= EXERCISE PROMPT =
Please write the listing below out again exactly, leaving every picture behind.

= AVAILABLE DATA =
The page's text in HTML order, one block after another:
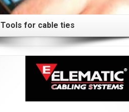
Tools for cable ties
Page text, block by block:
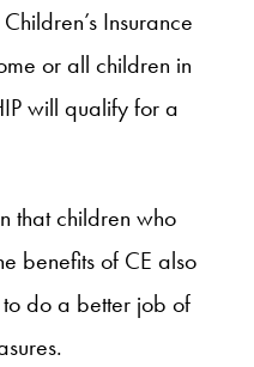
Insurance
or all children in
will qualify for a
that children who
benefits of CE also
do a better job of
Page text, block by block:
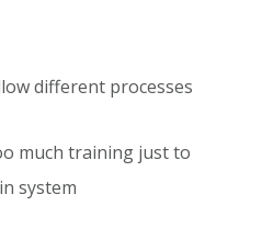
different processes
much training just to
system
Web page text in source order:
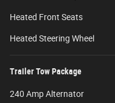
Heated Front Seats
Heated Steering Wheel
Trailer Tow Package
240 Amp Alternator
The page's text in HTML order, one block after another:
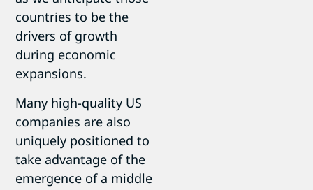
countries to be the
drivers of growth
during economic
expansions.
Many high-quality US
companies are also
uniquely positioned to
take advantage of the
emergence of a middle
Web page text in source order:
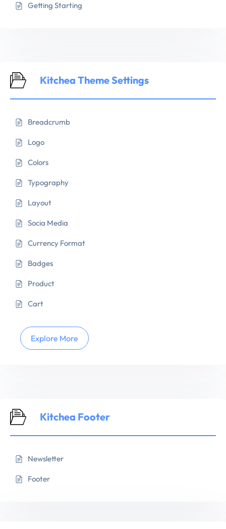
Getting Starting
Kitchea Theme Settings
Breadcrumb
Logo
Colors
Typography
Layout
Socia Media
Currency Format
Badges
Product
Cart
Explore More
Kitchea Footer
Newsletter
Footer
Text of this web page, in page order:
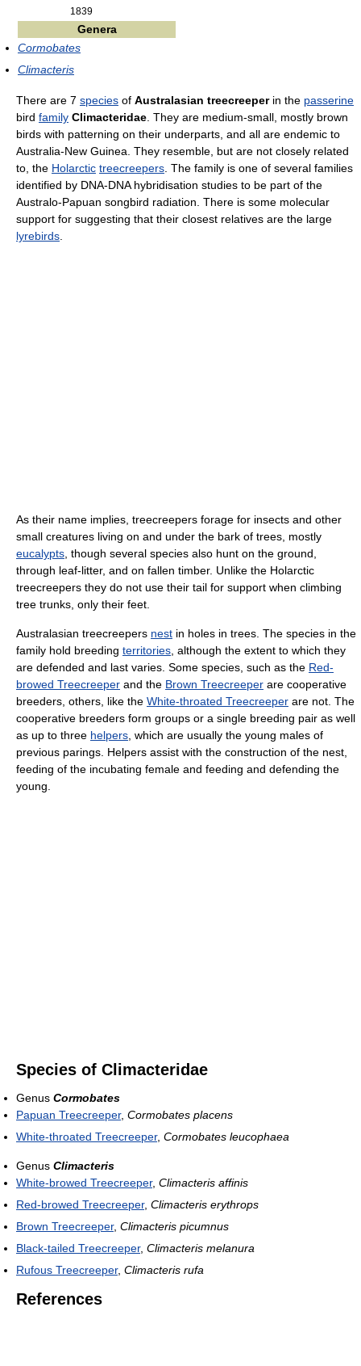
1839
Genera
Cormobates
Climacteris
There are 7 species of Australasian treecreeperin the passerine
bird family Climacteridae . They are medium-small, mostly brown
birds with patterning on their underparts, and all are endemic to
Australia-New Guinea. They resemble, but are not closely related
to, the Holarctic treecreepers . The family is one of several families
identified by DNA-DNA hybridisation studies to be part of the
Australo-Papuan songbird radiation. There is some molecular
support for suggesting that their closest relatives are the large
lyrebirds
As their name implies, treecreepers forage for insects and other
small creatures living on and under the bark of trees, mostly
eucalypts , though several species also hunt on the ground,
through leaf-litter, and on fallen timber. Unlike the Holarctic
treecreepers they do not use their tail for support when climbing
tree trunks, only their feet.
Australasian treecreepers nest in holes in trees. The species in the
family hold breeding territories , although the extent to which they
are defended and last varies. Some species, such as the Red-
browed Treecreeper and the Brown Treecreeper are cooperative
breeders, others, like the White-throated Treecreeper are not. The
cooperative breeders form groups or a single breeding pair as well
as up to three helpers , which are usually the young males of
previous parings. Helpers assist with the construction of the nest,
feeding of the incubating female and feeding and defending the
young.
Species of Climacteridae
Genus Cormobates
Papuan Treecreeper, Cormobates placens
White-throated Treecreeper, Cormobates leucophaea
Genus Climacteris
White-browed Treecreeper, Climacteris affinis
Red-browed Treecreeper, Climacteris erythrops
Brown Treecreeper, Climacteris picumnus
Black-tailed Treecreeper, Climacteris melanura
Rufous Treecreeper, Climacteris rufa
References
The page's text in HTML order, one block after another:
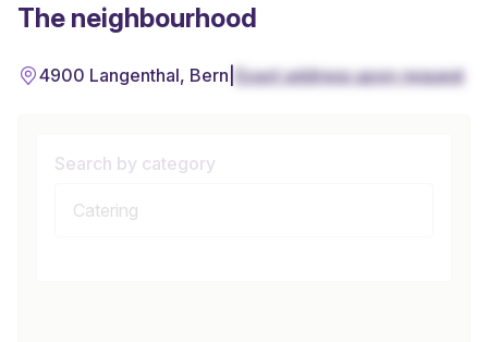
The neighbourhood
4900 Langenthal, Bern Exact address upon request
Search by category
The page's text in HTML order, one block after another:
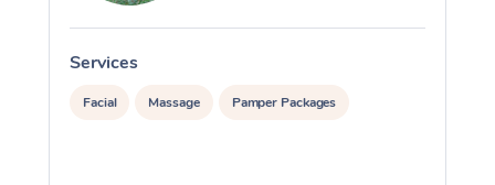
Services
Facial Massage Pamper Packages

= RESPONSE =
The page's text in HTML order, one block after another:
Tools for cable ties
Page text, block by block:
Insurance
or all children in
will qualify for a
that children who
benefits of CE also
do a better job of
Page text, block by block:
different processes
much training just to
system
Web page text in source order:
Heated Front Seats
Heated Steering Wheel
Trailer Tow Package
240 Amp Alternator
The page's text in HTML order, one block after another:
countries to be the
drivers of growth
during economic
expansions.
Many high-quality US
companies are also
uniquely positioned to
take advantage of the
emergence of a middle
Web page text in source order:
Getting Starting
Kitchea Theme Settings
Breadcrumb
Logo
Colors
Typography
Layout
Socia Media
Currency Format
Badges
Product
Cart
Explore More
Kitchea Footer
Newsletter
Footer
Text of this web page, in page order:
1839
Genera
Cormobates
Climacteris
There are 7 species of Australasian treecreeperin the passerine
bird family Climacteridae . They are medium-small, mostly brown
birds with patterning on their underparts, and all are endemic to
Australia-New Guinea. They resemble, but are not closely related
to, the Holarctic treecreepers . The family is one of several families
identified by DNA-DNA hybridisation studies to be part of the
Australo-Papuan songbird radiation. There is some molecular
support for suggesting that their closest relatives are the large
lyrebirds
As their name implies, treecreepers forage for insects and other
small creatures living on and under the bark of trees, mostly
eucalypts , though several species also hunt on the ground,
through leaf-litter, and on fallen timber. Unlike the Holarctic
treecreepers they do not use their tail for support when climbing
tree trunks, only their feet.
Australasian treecreepers nest in holes in trees. The species in the
family hold breeding territories , although the extent to which they
are defended and last varies. Some species, such as the Red-
browed Treecreeper and the Brown Treecreeper are cooperative
breeders, others, like the White-throated Treecreeper are not. The
cooperative breeders form groups or a single breeding pair as well
as up to three helpers , which are usually the young males of
previous parings. Helpers assist with the construction of the nest,
feeding of the incubating female and feeding and defending the
young.
Species of Climacteridae
Genus Cormobates
Papuan Treecreeper, Cormobates placens
White-throated Treecreeper, Cormobates leucophaea
Genus Climacteris
White-browed Treecreeper, Climacteris affinis
Red-browed Treecreeper, Climacteris erythrops
Brown Treecreeper, Climacteris picumnus
Black-tailed Treecreeper, Climacteris melanura
Rufous Treecreeper, Climacteris rufa
References
The page's text in HTML order, one block after another:
The neighbourhood
4900 Langenthal, Bern Exact address upon request
Search by category
The page's text in HTML order, one block after another:
Services
Facial Massage Pamper Packages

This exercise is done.